SOC 2 stands for System and Organization Controls 2 – one of five sets of standards organizations can use to assess that their privacy, security, and/or administrative processes are adequate to ensure the confidentiality, integrity, and availability of data. In healthcare, SOC 2 is the most relevant of the five sets of standards because SOC 2 controls closely align with the requirements of HIPAA.
Healthcare organizations that have implemented policies and procedures to comply with HIPAA should have little difficulty in attesting SOC 2 compliance and passing an SOC 2 audit. The audit report can then be used to demonstrate that the appropriate controls are in place to protect the privacy and security of healthcare data (Type 1) and that they are being used effectively (Type 2).
The SOC 2 process consists of determining what “Trust Services Criteria”, what “Control Components”, and what “Points of Focus” within each Control Component apply to your organization. These can then be compiled into an SOC 2 compliance checklist which can be used to assess “point of time” compliance or “ongoing” compliance with the relevant controls.

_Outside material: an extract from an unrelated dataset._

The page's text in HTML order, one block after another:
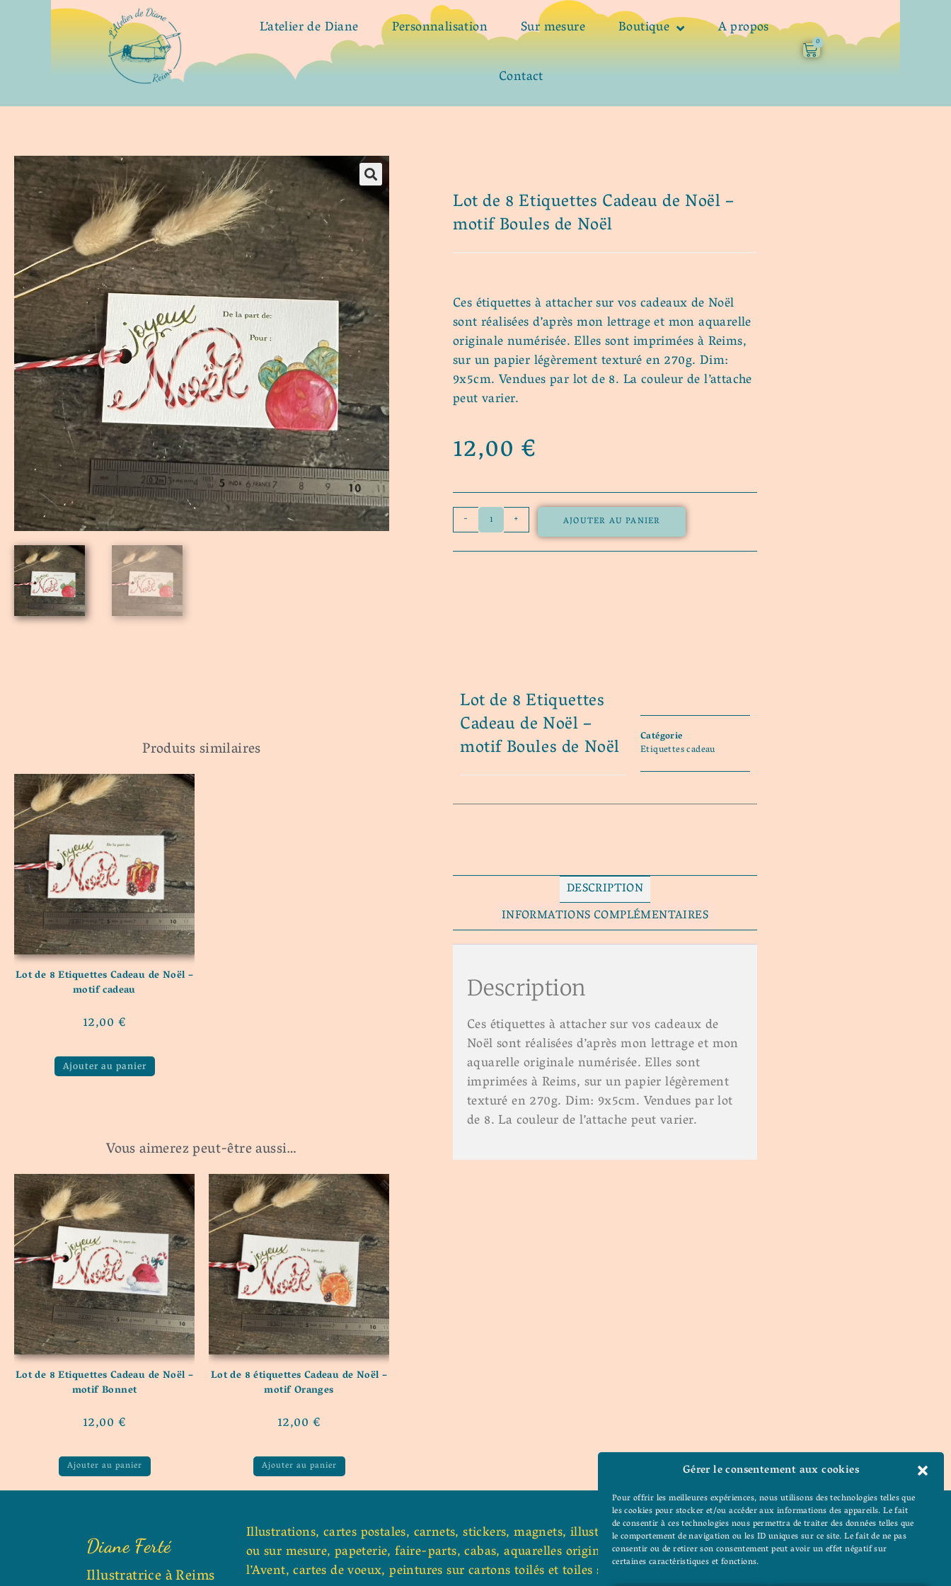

Once the assessment is complete, you attest that the organization is SOC 2 compliant. To verify the attestation via an audit report, you arrange for an SOC 2 audit conducted by a firm commissioned or certified by the American Institute of Certified Public Accountants (AICPA). Depending on the “Type” of attestation being certified, the audit can take one day (Type 1) or several months (Type 2).
The SOC 2 controls consist of five Trust Services Criteria, within which there can be multiple Control Components and Points of Focus that can be relevant to an organization’s operations. Because different organizations assess themselves on different Criteria, Components, and Points of Focus, there is considerable overlapping of Points of Focus between the five Trust Services Criteria.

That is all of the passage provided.